Now thats a good looking hunting hound. I hunted with a guy a few years ago that had a basset and it was great , great voice and good hunt.


----------



## jackbob42 (Nov 12, 2003)

CONGRATS TO BARNEY ! (and you too LOL)

And Good Luck with your pup ! Hope it turns out to be a good one for ya !


----------



## smokinjoe (Feb 4, 2003)

What is the name of your pups breeder and does he have a web site? We are interested in checking out Bassetts for hunthing. My wife is interested in getting a basset for a house pet. I would like one that hunts. Do you have any suggested breeders. Congratulations on your placement with Barney it looks like a cool puppy! Thanks Joe.


----------



## Mickey Finn (Jan 21, 2005)

Congratulations to barney! 

Thats a nice looking pup too. Good luck with him.

ATB


----------



## Shoeman (Aug 26, 2000)

Might have your work cut out

I can see him thinking....hmmmm... :lol:


----------



## Critter (Mar 3, 2006)

smokinjoe said:


> What is the name of your pups breeder and does he have a web site? We are interested in checking out Bassetts for hunthing. My wife is interested in getting a basset for a house pet. I would like one that hunts. Do you have any suggested breeders. Congratulations on your placement with Barney it looks like a cool puppy! Thanks Joe.

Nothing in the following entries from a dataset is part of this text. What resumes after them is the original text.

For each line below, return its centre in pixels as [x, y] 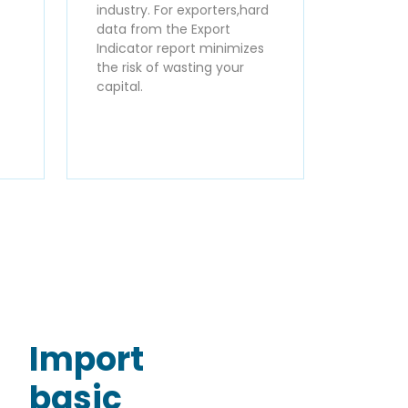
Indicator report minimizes [180, 48]
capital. [120, 86]
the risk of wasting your [170, 67]
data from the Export [163, 29]
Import [86, 359]
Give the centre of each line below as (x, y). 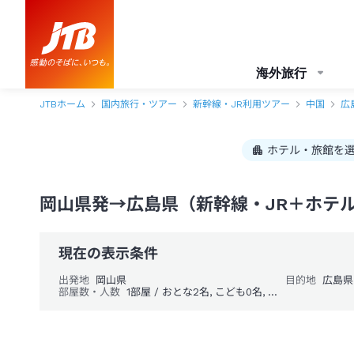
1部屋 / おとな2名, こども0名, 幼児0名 (273, 292)
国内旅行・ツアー (139, 104)
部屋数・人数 (89, 292)
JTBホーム (62, 104)
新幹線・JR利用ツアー (241, 104)
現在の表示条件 (108, 253)
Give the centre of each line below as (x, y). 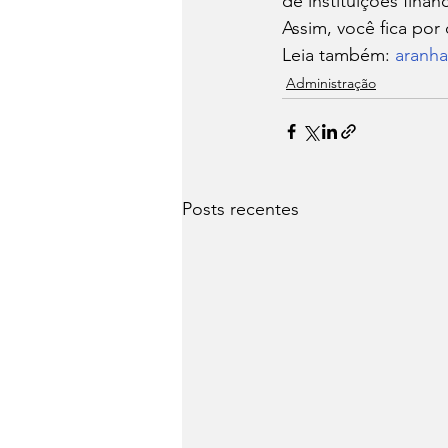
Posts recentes (240, 208)
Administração (331, 82)
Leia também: (338, 54)
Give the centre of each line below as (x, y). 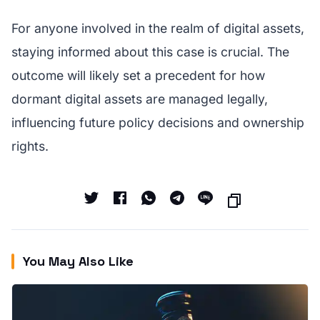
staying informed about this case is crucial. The (150, 52)
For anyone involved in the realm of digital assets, (158, 28)
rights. (30, 146)
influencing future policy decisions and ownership (158, 122)
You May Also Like (78, 261)
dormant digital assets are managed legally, (140, 99)
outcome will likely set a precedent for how (138, 75)
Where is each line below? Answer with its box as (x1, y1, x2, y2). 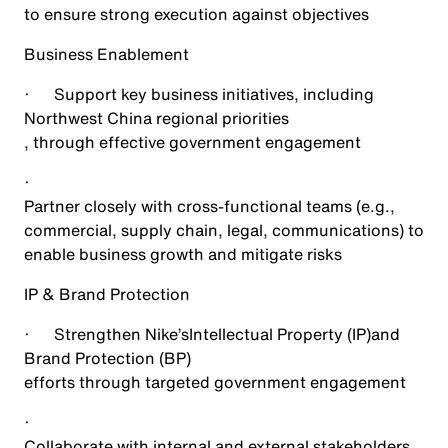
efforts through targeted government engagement (24, 370, 406, 394)
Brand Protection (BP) (24, 346, 191, 370)
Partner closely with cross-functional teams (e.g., (24, 194, 395, 218)
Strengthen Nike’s (54, 322, 189, 346)
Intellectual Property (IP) (189, 322, 371, 346)
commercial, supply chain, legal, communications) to (24, 218, 424, 242)
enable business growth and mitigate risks (24, 242, 342, 266)
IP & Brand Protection (24, 282, 190, 306)
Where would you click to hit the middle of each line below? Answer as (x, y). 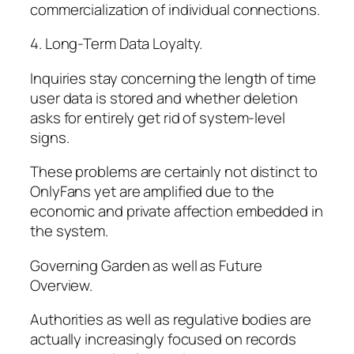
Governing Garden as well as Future (146, 265)
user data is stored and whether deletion (164, 98)
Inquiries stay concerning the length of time (173, 78)
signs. (50, 137)
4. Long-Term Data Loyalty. (117, 44)
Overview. (62, 285)
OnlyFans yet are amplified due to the (153, 192)
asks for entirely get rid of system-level (158, 117)
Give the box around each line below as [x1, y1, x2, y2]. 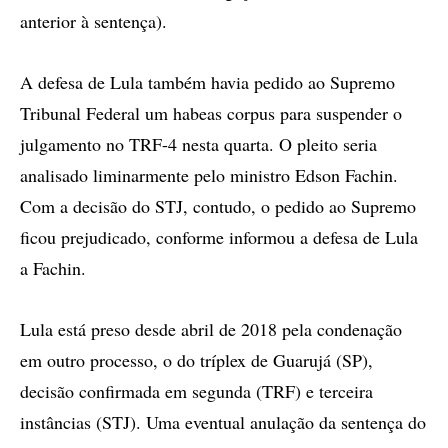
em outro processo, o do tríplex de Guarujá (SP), [20, 347, 373, 372]
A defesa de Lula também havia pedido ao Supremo [20, 69, 395, 94]
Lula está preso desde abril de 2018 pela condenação [20, 316, 402, 341]
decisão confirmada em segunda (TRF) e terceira [20, 378, 373, 403]
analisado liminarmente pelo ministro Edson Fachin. [20, 162, 398, 187]
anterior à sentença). [20, 8, 167, 33]
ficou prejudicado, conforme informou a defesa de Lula [20, 224, 418, 249]
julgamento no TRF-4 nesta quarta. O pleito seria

I can give you the name of our breeder right here in MI if you like. 


_OutdoorHub Mobile, the information engine of the outdoors_


----------



## Jumpshootin' (Jul 6, 2000)

smokinjoe said:


> What is the name of your pups breeder and does he have a web site? We are interested in checking out Bassetts for hunthing. My wife is interested in getting a basset for a house pet. I would like one that hunts. Do you have any suggested breeders. Congratulations on your placement with Barney it looks like a cool puppy! Thanks Joe.


The breeder of this pup is Figg Ridge Bassets of Ozark, MO. This is the only litter that he'll have this year and all the pups are spoken for. I'll send you a PM with contact info. for the president of the A.H.B.A. who lives in Frankfort, IN. He may have two or three litters coming yet this spring/summer. At the very least he'll know who had litters on the ground or on the way. Could very well be that some of the Michigan guys have pups on the ground now, or will be having them. 
Your best bet would be to attend one of the Michigan hunts ( http://www.bassetnet.com/2k11_schedule.php) and meet the folks. They are pretty discriminating about who their good pups go to. 
There is a hunt the end of April in Charlotte, MI. If folks have litters that are old enough they'll bring them to the hunts.


----------



## J-Lee (Jul 11, 2000)

Great looking pup, congratulations to Barney. I had a Basset 30 years ago, he was a good rabbit dog, pretty good on birds too.


----------